Set every record down again, identical to the original.

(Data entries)
============================================================
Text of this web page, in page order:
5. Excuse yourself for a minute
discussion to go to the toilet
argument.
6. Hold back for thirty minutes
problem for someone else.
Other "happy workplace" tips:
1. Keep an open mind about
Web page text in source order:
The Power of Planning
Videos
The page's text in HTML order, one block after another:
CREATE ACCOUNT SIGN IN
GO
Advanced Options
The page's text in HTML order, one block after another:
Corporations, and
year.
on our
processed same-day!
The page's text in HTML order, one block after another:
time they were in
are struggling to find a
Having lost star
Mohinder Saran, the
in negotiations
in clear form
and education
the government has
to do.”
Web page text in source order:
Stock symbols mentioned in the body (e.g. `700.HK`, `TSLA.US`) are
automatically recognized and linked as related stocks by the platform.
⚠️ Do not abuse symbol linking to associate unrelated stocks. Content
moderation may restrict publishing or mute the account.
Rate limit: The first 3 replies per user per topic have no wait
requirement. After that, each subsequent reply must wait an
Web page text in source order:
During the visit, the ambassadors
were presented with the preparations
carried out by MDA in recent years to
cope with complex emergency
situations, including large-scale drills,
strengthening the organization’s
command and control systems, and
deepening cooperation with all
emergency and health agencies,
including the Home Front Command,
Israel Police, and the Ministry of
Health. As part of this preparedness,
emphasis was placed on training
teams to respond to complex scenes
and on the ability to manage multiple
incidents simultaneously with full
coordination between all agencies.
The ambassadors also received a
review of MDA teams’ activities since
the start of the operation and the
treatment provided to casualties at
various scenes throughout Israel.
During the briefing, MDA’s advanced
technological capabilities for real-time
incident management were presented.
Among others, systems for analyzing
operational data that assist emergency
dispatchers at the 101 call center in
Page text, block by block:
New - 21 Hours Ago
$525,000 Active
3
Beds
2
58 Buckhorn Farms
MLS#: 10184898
============================================================
### Exercise answer
Text of this web page, in page order:
5. Excuse yourself for a minute
discussion to go to the toilet
argument.
6. Hold back for thirty minutes
problem for someone else.
Other "happy workplace" tips:
1. Keep an open mind about
Web page text in source order:
The Power of Planning
Videos
The page's text in HTML order, one block after another:
CREATE ACCOUNT SIGN IN
GO
Advanced Options
The page's text in HTML order, one block after another:
Corporations, and
year.
on our
processed same-day!
The page's text in HTML order, one block after another:
time they were in
are struggling to find a
Having lost star
Mohinder Saran, the
in negotiations
in clear form
and education
the government has
to do.”
Web page text in source order:
Stock symbols mentioned in the body (e.g. `700.HK`, `TSLA.US`) are
automatically recognized and linked as related stocks by the platform.
⚠️ Do not abuse symbol linking to associate unrelated stocks. Content
moderation may restrict publishing or mute the account.
Rate limit: The first 3 replies per user per topic have no wait
requirement. After that, each subsequent reply must wait an
Web page text in source order:
During the visit, the ambassadors
were presented with the preparations
carried out by MDA in recent years to
cope with complex emergency
situations, including large-scale drills,
strengthening the organization’s
command and control systems, and
deepening cooperation with all
emergency and health agencies,
including the Home Front Command,
Israel Police, and the Ministry of
Health. As part of this preparedness,
emphasis was placed on training
teams to respond to complex scenes
and on the ability to manage multiple
incidents simultaneously with full
coordination between all agencies.
The ambassadors also received a
review of MDA teams’ activities since
the start of the operation and the
treatment provided to casualties at
various scenes throughout Israel.
During the briefing, MDA’s advanced
technological capabilities for real-time
incident management were presented.
Among others, systems for analyzing
operational data that assist emergency
dispatchers at the 101 call center in
Page text, block by block:
New - 21 Hours Ago
$525,000 Active
3
Beds
2
58 Buckhorn Farms
MLS#: 10184898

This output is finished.